TestHandle.h TestHandle.h
#pragma once
#include <memory>
class TestHandle {
public:
TestHandle();
void print();
class Impl;
std::unique_ptr<Impl> implementation;
};
TestHandle.cpp TestHandle.cpp
#include "TestHandle.h"
#include "Impl.h"
#include <iostream>
using std::cout;
using std::endl;
TestHandle::TestHandle() : implementation{new TestHandle::Impl} { }
void TestHandle::print() {
this->implementation->print();
cout << "Hash of this->implementation is "
<< std::hash<TestHandle::Impl>()(*this->implementation) << endl;
}
Impl.h Impl.h
#pragma once
#include "TestHandle.h"
#include <functional>
class TestHandle::Impl {
public:
void print();
int inner_integer;
};
namespace std {
template <> struct std::hash<TestHandle::Impl>;
}
Impl.cpp Impl.cpp
#include "TestHandle.h"
#include "Impl.h"
#include <iostream>
using std::cout;
using std::endl;
#include <functional>
namespace std {
template <> struct hash <TestHandle::Impl> {
size_t operator() (const TestHandle::Impl& implementation) {
return std::hash<int>()(implementation.inner_integer);
}
};
}
void TestHandle::Impl::print() {
cout << "Printing from impl" << endl;
}
I am compiling with the following command 我正在使用以下命令进行编译
g++ -std=c++14 -c Impl.cpp TestHandle.cpp
and am getting the following error 并收到以下错误
TestHandle.cpp:11:12: error: invalid use of incomplete type 'std::hash<TestHandle::Impl>'
<< std::hash<TestHandle::Impl>()(*this->implementation) << endl;
template <> struct std::hash<TestHandle::Impl>;
Just forward declares the specialisation. 正好宣告专业化。 It doesn't have to implement all the method (or any) of the original template.

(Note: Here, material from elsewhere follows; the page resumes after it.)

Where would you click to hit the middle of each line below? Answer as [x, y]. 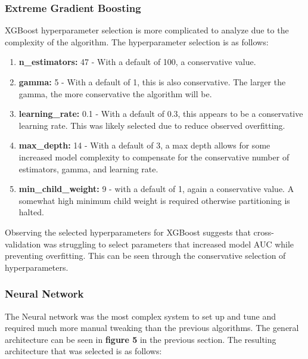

它不必实现原始模板的所有方法(或任何方法)。 The compiler has no idea about the
operator()
. 编译器不了解
operator()
。
You will need to define the struct
(in place of just the declaration); 您将需要定义
struct
(代替声明);
template <> struct hash <TestHandle::Impl> {
size_t operator() (const TestHandle::Impl& implementation) const noexcept;
};
Side note: you will also need to provide the primary template (via inclusion) of <functional>
(missing in the original listed code). 旁注:您还将需要提供
<functional>
的主要模板(通过包含)(在原始列出的代码中缺失)。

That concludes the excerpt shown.